Akal sehatnya berulang kali mengatakan demikian, tetapi sebagian dari dirinya begitu keras kepala meneriakkan tangisan dan rasa haus akan jurusan impian itu. Jurusan yang tidak akan menjadi nyata.

"Aku tahu. Tapi, berat untuk menerimanya."

"Jangan biarkan kamu bersedih terlampau lama. Kamu berhak bahagia, kamu kuat, keren dan cantik. Kamu berhak kecewa karena impian menjadi dokter tidak menjadi nyata, tapi jangan biarin dirimu hancur. Percayalah, masa depanmu akan jauh lebih indah, " perkataan Wira menenangkan hatinya.

"Aku ingat ketikan Dionisius Dexon di twitter, sekali lagi siapa yang perduli hari ini kamu sudah bertahan sekuat apa, berproses sejauh apa dan berhasil meraih apa? Pada akhirnya, tak perduli harimu serang terang atau gelap, hanya kamu yang paling tahu bagaimana dan kapan kamu harus memberi tepuk tangan pada dirimu sendiri. Hati dan pikiran selalu butuh perayaan dan peluk-pelukan kecil, meski sebentar. "

Menarik. Tutur kata Wira selalu sesuai dengan yang dibutuhkannya. Membawanya pada ketenangan yang menenangkan.

"Tapi, semua terserah padamu. Kamu berhak atas dirimu sendiri. Saranku, jangan biarkan dirimu hancur. Masih ada skripsi yang harus kamu kerjakan. Masih ada program profesi apoteker yang harus kamu tempuh. Masih ada ujian kompetensi apoteker yang harus kamu lalui. Jalanmu masih panjang, kuatkan dirimu sendiri. Aku tidak tahu perasaanmu, selelah apa dan semuak apa kamu sama hidupmu. Tapi, kamu masih bernafas, artinya masih ada tujuan yang Tuhan inginkan melalui hidupmu. Jangan kasih titik, kalau Tuhan ngasih koma. Paham ya?"

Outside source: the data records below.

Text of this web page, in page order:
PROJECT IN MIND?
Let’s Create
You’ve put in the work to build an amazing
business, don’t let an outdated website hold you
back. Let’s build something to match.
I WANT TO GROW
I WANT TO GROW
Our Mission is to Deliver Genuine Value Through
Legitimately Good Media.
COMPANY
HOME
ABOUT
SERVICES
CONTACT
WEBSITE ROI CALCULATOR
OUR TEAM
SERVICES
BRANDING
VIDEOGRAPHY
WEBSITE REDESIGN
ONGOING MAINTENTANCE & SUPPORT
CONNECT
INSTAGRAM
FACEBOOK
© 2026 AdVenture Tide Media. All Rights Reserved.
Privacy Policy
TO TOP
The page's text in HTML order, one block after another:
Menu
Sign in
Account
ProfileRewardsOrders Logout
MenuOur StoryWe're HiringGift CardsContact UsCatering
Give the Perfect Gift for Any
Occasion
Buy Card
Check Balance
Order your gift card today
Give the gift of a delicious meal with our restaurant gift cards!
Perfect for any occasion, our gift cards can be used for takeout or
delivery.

"Aku paham. Makasih, Wira. Coba aja kamu cowok, aku pengen dinikahin aja."

"Hush, jangan macem-macem. Emang udah siap jadi ibu rumah tangga? Siap ngurusin suami dan diri sendiri?" tanya balik Wira.

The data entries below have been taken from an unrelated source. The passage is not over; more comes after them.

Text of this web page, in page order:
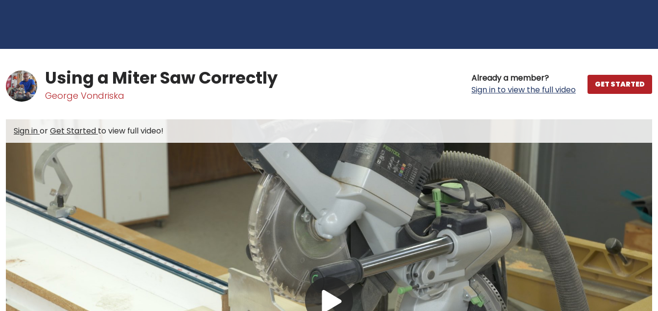
Using a Miter Saw Correctly
George Vondriska
Already a member?
Sign in to view the full video
GET STARTED
Sign inorGet Started to view full video!

"Yah, kalau nggak dicoba, kan, nggak akan tahu."

"Dasar keras kepala. Menikah itu sekali seumur hidup, jangan main-main. Pernikahan itu suci dan sakral. Paham?"

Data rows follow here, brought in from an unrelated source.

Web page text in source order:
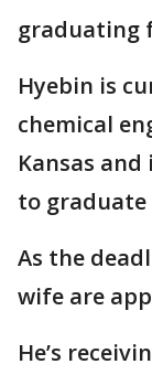
graduating
Hyebin is
chemical
Kansas and
to graduate
As the
wife are
He’s
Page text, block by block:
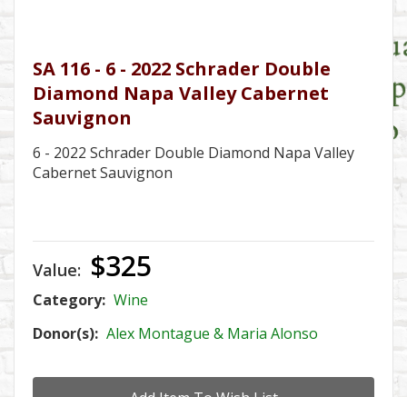
SA 116 - 6 - 2022 Schrader Double
Diamond Napa Valley Cabernet
Sauvignon
6 - 2022 Schrader Double Diamond Napa Valley
Cabernet Sauvignon
Value: $325
Category: Wine
Donor(s): Alex Montague & Maria Alonso

Mereka saling berbagi cerita, sudah lama tidak membahas berbagai topik karena kesibukan dan berbeda peminatan. Wira mengambil peminatan Farmasi Komunitas, sementara Yefta memilih peminatan Farmasi Industri. Satu jurusan, tapi sulit untuk bertemu jika tidak satu kelas.

"Kalau kamu segitunya mau nikah, aku ada rekomendasi, sih. Sepupu sekaligus teman baikku. Mungkin cocok."

"Wah! Boleh, tuh. Dia seumuran sama kita?"

Wira tertawa puas, benar dugaannya. "Kamu kenal, kok. Seumuran, seangkatan juga. Jadi, mau ya?"

"Boleh, lah. Menarik juga."

"Perjodohan macam apa ini? Dasar Yefta," ujarnya heran.

Ada hal yang Wira ketahui, menurut firasatnya dia menebak jika Yefta tidak tahu menahu perihal ini. Orang yang dimaksudnya adalah lawan saingnya Yefta, mereka akrab tapi suka berantem. Lucu.

"Jadi, siapa itu orang? " desak Yefta lagi. Dia sudah penasaran sama sepupu yang dibahas Wira tadi.

Melihat wajah Yefta yang berseri-seri membuat Wira ingin menggoda temannya sekali lagi.

"Emang kamu yakin mau sama dia? Udah siap nikah?"

"Yah, kalo jodohnya udah ada mah langsung sikat aja! Ngapain menunda ibadah. Nikah itu ibadah, kan? Hubungan yang halal dan sah di mata semua orang, hukum dan agama. Indah banget woi!"

"Dasar otak mesum," cibir Wira. Dia sudah mengenal Yefta sejak mereka masuk kuliah. Wira sudah paham apa yang dipikirkan temannya dengan melihat raut wajah Yefta.

"Ih, jangan nuduh gitu, dong. Nggak ada bukti kalo aku mesum. Jangan gitu, aku kan anaknya polos, cantik, baik hati, rajin beribadah, dan lain-lain."

"Nah, loh! Lain-lainnya apa coba?"

Yefta cemberut, dia capek berdebat dengan Wira. Selalu ada aja idenya. Bertepatan dengan itu, terdengar notifikasi dari ponsel Yefta. Pesan dari mamanya yang membuat hatinya berdegup semakin kencang.